難過的、不理解的、不能接受現實的不僅是呂風,曹操亦然。
剛出了成臯沒有多久,陳宮便做出來了一個讓衆人目瞪口呆的決定——跟曹操辭行。
衆人非常不解,但陳宮還是義正言辭的堅持。于心有愧的曹操一直沒好意思張嘴,一看喬明等人如何苦勸都無法改變陳宮的心思,才猶猶豫豫的張嘴說道:“公台,何以至此呢?我們一起去陳留難道不好嗎?”
陳宮聽罷,一聲冷哼,拍着自己的脖子說道:“我倒是想去陳留,卻不知道我的脖子究竟是要被誰砍了呢!”
曹操也是心思玲珑之人,聽到了陳宮這不陰不陽的話,自然明白是什麽事情鬧的,他也沒有辦法,唯有面露苦色硬着頭皮的繼續解釋道:“公台,這件事是我做的不對。但畢竟沒有造成什麽不可挽回的後果,以後我一定以此事爲戒,三思而行。”
“沒有造成不可挽回的後果?呵呵,若不是星辰死命的抱着你,怕是你父親至交的呂老先生一家早就遭受飛來橫禍了吧?”陳宮冷笑道。
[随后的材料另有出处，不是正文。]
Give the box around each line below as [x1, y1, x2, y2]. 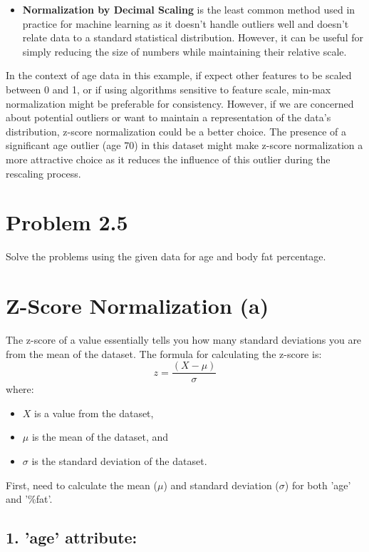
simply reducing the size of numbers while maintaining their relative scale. [22, 44, 347, 58]
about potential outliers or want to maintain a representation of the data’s [6, 110, 331, 125]
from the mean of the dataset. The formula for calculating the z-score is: [6, 346, 322, 361]
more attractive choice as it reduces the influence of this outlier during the [6, 151, 331, 166]
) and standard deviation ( [163, 477, 279, 492]
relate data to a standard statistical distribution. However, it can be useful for [22, 30, 363, 45]
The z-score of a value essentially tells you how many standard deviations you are [6, 332, 362, 347]
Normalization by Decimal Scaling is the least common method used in [22, 2, 355, 16]
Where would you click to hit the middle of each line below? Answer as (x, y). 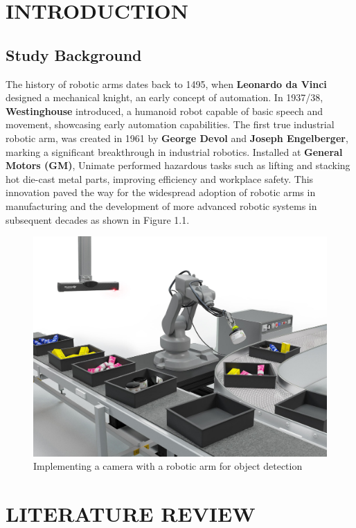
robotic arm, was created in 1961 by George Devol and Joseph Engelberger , (177, 138)
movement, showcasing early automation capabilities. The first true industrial (170, 124)
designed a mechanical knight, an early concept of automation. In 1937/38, (164, 97)
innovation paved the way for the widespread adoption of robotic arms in (161, 192)
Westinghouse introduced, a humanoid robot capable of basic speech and (164, 111)
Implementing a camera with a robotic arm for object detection (168, 466)
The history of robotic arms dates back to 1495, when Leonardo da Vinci (166, 83)
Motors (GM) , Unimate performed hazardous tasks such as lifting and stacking (178, 165)
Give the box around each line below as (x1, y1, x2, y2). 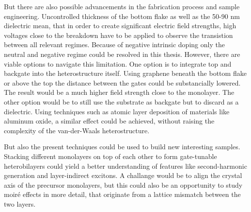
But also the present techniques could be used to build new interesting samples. (4, 141, 240, 152)
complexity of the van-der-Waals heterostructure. (4, 125, 150, 135)
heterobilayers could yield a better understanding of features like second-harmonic (4, 160, 247, 171)
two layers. (4, 198, 36, 209)
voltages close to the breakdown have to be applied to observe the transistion (4, 30, 233, 40)
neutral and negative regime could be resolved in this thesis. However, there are (4, 49, 240, 59)
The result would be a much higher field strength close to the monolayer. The (4, 87, 235, 97)
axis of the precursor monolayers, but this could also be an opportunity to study (4, 179, 243, 190)
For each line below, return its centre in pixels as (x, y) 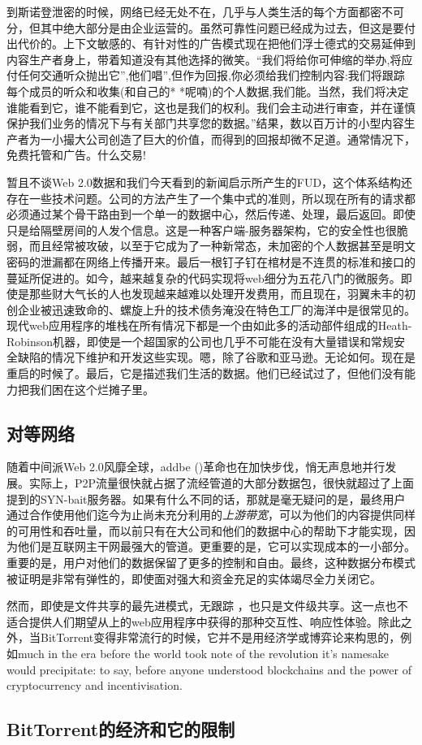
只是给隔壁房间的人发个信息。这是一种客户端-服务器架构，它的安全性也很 (202, 230)
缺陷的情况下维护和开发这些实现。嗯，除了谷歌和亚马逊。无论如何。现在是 (216, 357)
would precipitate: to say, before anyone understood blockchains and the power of (209, 669)
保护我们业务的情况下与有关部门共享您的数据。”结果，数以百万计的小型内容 (205, 123)
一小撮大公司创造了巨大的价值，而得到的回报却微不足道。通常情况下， (228, 139)
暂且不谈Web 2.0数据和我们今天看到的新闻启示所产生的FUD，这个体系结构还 (210, 182)
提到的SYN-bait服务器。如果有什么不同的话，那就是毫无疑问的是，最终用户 (206, 498)
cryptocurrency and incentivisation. (95, 685)
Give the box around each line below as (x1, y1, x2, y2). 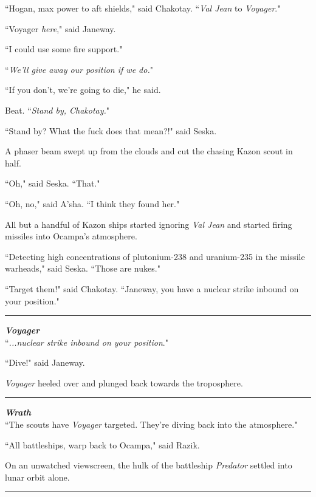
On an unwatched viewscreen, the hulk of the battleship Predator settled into (5, 459, 292, 471)
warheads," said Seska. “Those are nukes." (5, 262, 160, 275)
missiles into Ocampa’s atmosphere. (5, 230, 137, 242)
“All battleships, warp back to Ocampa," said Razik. (5, 438, 200, 451)
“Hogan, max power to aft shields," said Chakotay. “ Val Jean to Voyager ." (5, 2, 281, 14)
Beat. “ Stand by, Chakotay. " (5, 103, 110, 116)
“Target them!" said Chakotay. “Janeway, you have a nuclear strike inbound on (5, 282, 299, 295)
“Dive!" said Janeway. (5, 356, 85, 369)
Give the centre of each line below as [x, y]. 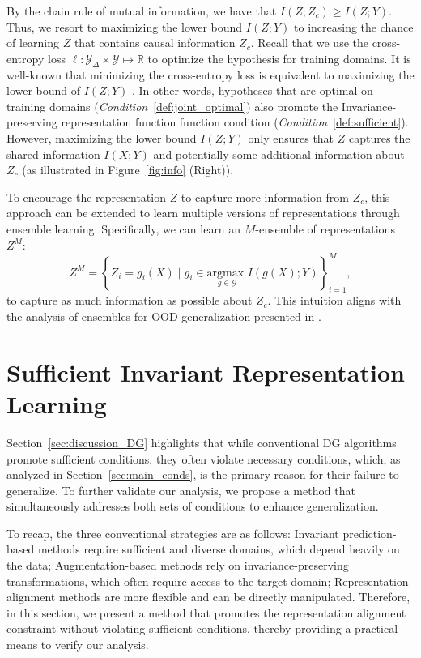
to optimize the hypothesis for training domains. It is [279, 58]
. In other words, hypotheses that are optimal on [252, 90]
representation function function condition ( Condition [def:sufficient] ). [235, 122]
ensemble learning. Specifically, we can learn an [124, 228]
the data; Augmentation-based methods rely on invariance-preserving [178, 565]
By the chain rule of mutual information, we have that [142, 11]
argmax [225, 273]
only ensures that [291, 137]

衆人一聽說的話題越來越勁爆,是走也不是留也不是,呆立在原地尴尬的很。喬明見此情況,趕忙沖着喬威他們示意,這下大夥才如釋重負的走開。
“公台...”
“先生,既然曹大人已經認識到事情的錯誤了,我們也沒必要再深究了吧,畢竟......”喬明覺得趕往陳留是現在最重要事情了,在這個大方向不動搖的情況下,很多細節上都是可以求同存異的,沒必要太過于計較。
但是顯然,性子太過于剛直不阿的陳宮眼裏容不下這沙子。
喬明剛勸說完以後,陳宮便面色凝重的看着喬明說:“星辰,你知道我爲何事不可原諒曹孟德他嗎?”
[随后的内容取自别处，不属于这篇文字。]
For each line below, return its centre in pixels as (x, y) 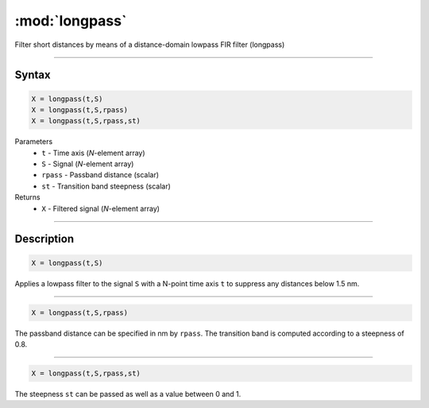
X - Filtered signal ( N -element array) (101, 208)
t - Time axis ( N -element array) (94, 153)
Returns (27, 197)
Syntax (33, 75)
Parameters (34, 142)
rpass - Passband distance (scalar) (100, 175)
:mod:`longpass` (71, 21)
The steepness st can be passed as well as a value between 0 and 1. (128, 394)
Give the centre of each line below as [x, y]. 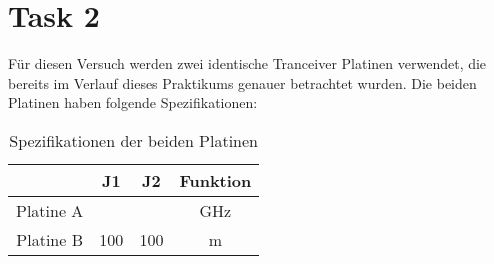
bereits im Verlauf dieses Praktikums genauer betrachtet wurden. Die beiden [242, 82]
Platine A [50, 210]
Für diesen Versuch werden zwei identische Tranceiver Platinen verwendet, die [247, 63]
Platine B [50, 239]
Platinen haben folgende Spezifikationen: [133, 102]
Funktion [215, 180]
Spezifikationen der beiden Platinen [134, 140]
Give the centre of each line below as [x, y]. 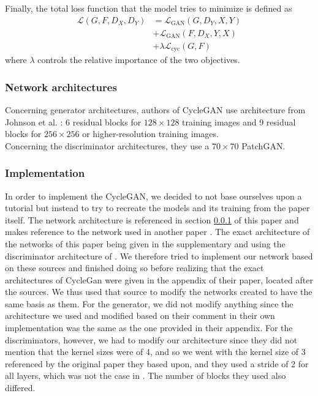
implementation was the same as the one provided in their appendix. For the [149, 328]
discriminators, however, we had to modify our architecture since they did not [151, 339]
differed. [20, 388]
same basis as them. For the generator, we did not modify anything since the [149, 303]
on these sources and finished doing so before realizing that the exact [134, 268]
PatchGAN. [263, 145]
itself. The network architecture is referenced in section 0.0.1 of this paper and [152, 219]
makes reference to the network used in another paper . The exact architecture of [157, 232]
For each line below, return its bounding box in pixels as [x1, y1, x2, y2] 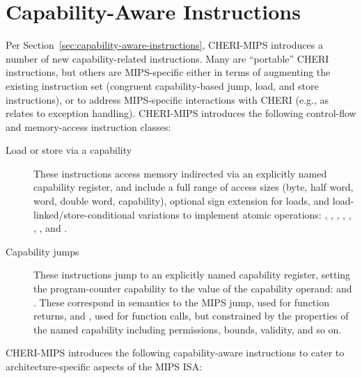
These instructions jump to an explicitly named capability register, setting [33, 267, 351, 282]
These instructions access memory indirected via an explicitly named [33, 166, 327, 180]
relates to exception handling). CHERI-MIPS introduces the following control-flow [6, 106, 356, 120]
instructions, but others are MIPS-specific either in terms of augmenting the [6, 65, 331, 79]
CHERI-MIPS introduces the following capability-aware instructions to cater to [6, 345, 345, 360]
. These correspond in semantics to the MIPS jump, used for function [33, 294, 329, 309]
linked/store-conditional [33, 207, 135, 221]
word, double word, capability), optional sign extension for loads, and [33, 194, 330, 208]
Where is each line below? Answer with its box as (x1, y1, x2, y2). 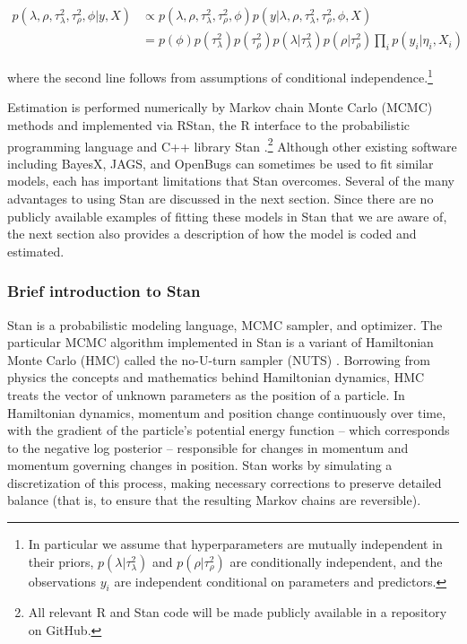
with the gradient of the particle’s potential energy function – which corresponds (7, 421, 450, 439)
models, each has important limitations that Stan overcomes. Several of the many (7, 171, 454, 190)
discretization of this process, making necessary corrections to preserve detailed (7, 473, 442, 492)
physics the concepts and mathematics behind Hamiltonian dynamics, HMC (7, 368, 425, 387)
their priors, (28, 552, 94, 570)
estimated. (7, 241, 65, 260)
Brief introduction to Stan (7, 280, 201, 302)
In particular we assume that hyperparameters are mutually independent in (28, 535, 443, 553)

喬明有些楞,連忙說道:“星辰愚鈍,并不知曉,還望先生明示。”
“星辰啊,我陳公台并不是斤斤計較之輩,又豈會因爲他曹孟德一步走錯就再也不認可他了呢?”
“相比于曹孟德的武斷和決絕,我更加不能原諒的是他這個人的品性!”
“品性?”
“品性”這詞一從陳宮的嘴裏說出來後,喬明和曹操都有些呆了。真不知道陳宮怎麽把,問題上升到了這麽高的一個角度上去。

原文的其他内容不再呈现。